I feel selfish saying that. I must take care of me - me - ME - MEEEEE! But the truth is if we don't take care of ourselves, we aren't much good to our family either. Do you feel like making your family a nice meal or enjoying a bike ride together when you feel like crap? Are you setting a good example for your family by eating/serving crappy food and never exercising? No. Self-care = family care. It all works together.
Take care of yourself for your own good AND your family's.
Sunday, June 16, 2013
Happy Father's Day to all the men out there who love their children.
I am so blessed to have been raised by the best dad I ever could have hoped for. Oh how I miss him! His humor, wisdom, calming presence, adventurous spirit... and the way he always -- always -- put family first. Remembering how well he raised me and my sisters inspires me to be a better mom. Thank you, Dad! I miss you and I love you!
I am also blessed to have married a wonderful man who is a wonderful father to our boys. He has many of those same qualities that my dad had, but his own unique style. His level-headedness and easy-going demeanor inspire me to calm down and enjoy the simple things in life. Thank you, Dan! I love you!
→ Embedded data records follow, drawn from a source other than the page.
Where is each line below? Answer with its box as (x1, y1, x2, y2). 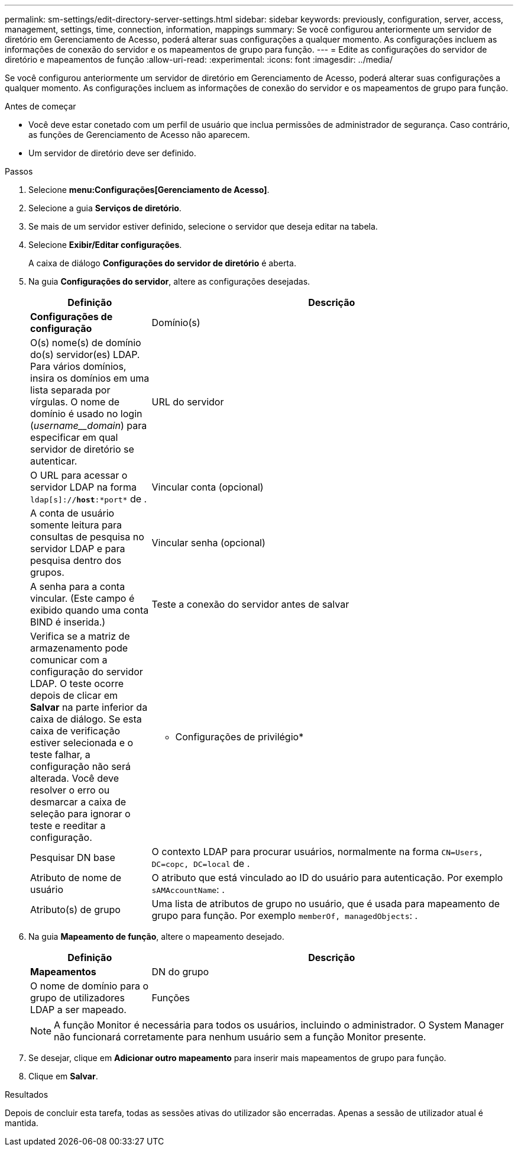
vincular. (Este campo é (30, 592, 135, 604)
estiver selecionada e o (30, 737, 134, 749)
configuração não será (30, 760, 131, 772)
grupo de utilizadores (30, 992, 125, 1004)
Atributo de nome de (30, 872, 122, 884)
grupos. (30, 566, 64, 578)
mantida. (5, 1118, 38, 1128)
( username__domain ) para (30, 420, 147, 431)
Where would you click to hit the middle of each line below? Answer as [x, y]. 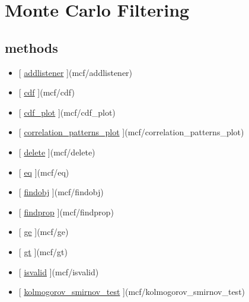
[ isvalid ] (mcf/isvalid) [59, 271]
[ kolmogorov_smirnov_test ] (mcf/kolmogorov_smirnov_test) [132, 292]
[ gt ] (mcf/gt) [43, 251]
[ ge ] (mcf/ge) [44, 232]
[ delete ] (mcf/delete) [57, 152]
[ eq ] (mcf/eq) [44, 172]
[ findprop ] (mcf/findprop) [66, 212]
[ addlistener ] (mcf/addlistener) [76, 72]
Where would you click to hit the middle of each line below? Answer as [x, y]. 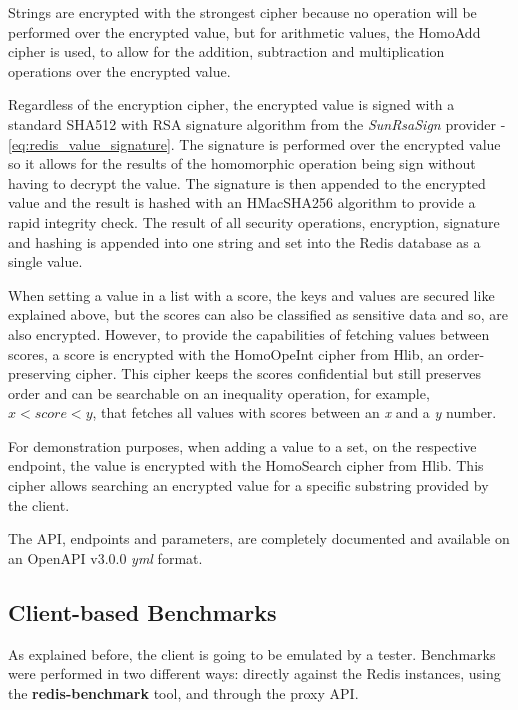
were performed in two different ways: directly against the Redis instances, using [254, 673]
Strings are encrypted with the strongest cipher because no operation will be [242, 12]
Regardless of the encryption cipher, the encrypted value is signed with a [231, 104]
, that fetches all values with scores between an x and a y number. [294, 412]
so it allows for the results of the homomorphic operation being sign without [242, 163]
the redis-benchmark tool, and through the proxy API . [183, 692]
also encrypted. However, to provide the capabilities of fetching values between [249, 333]
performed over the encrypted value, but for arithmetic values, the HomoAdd [244, 31]
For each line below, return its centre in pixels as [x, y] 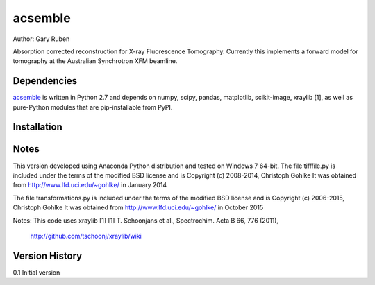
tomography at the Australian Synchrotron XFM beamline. [95, 61]
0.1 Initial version [36, 272]
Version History [48, 256]
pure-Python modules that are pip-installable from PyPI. [93, 107]
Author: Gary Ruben [41, 39]
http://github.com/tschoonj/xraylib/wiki [86, 236]
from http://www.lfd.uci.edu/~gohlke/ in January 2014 [90, 185]
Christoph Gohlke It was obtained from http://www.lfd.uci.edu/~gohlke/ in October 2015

Today is a day to remember dads, to celebrate and honor them, and to be inspired by them.
Thank you, dads!
Saturday, June 15, 2013
My goal weight for as long as I can remember has been 120 pounds. And now I am within striking distance. Soooooo close!!
I'm one of those every-day weighers. I like to know, even with all the fluctuations. For me, it helps me stay on track.
A few months ago, I had a brief dip into the 120s. The scale hit 129. But it didn't last.
Last week I had one of those flukey weigh-ins. For no reason whatsoever, my weight dropped from 131 to 127. What?!?! I've been running again and doing better with my eating, but dropping 4 pounds in a day is not normal. So I expected to see a jump again the next day, and I did. Up to 129. WOOHOO still in the 120s!! And then for no apparent reason I'm back up to 131. Darn, bye-bye, 120s, see you again soon!
Soon, very soon, I will get back into the 120s, not by fluke, but through hard work and dedication. I will get there! 129...128...127...126...125..............
Wednesday, June 12, 2013
Someone requested an update about my little talk at work about Sparkpeople. Here it is!
It was a very informal affair, with about 12 people attending. First a guy came and spoke about his bootcamp exercise program. Then I spoke about Sparkpeople, and another guy spoke about loseit.com and fitbit.
It went very well. I showed them how to enter food in the food tracker and exercise in the exercise tracker. And I showed some other features that I use a lot, like trivia, articles, and teams. I was glad for the opportunity to spread the word!
I have to say I was curious about loseit.com after the guy's presentation. One nice thing about that is you can see at a glance your calories in and calories expended. I'm not sure if that's a good way to do it or not, but it seemed convenient to have it all summarized on one page. So... I wandered over to loseit.com and created an account. AHEM. It recommended something crazy like 750 calories a day for me. (STRIKE ONE!) I thought maybe that was taking into account exercise, as in, "If you exercise for 3 hours today, you may eat another morsel." So I proceeded to try to enter my calories for breakfast. AHEM. Kashi cereal - searched and found. Milk - searched and found. Trader Joe's hazelnut creamer - NOT IN THEIR DATABASE. (STRIKE TWO!) I closed my account.
I am still curious about the fitbit though. I might look into that -- AND the bootcamp.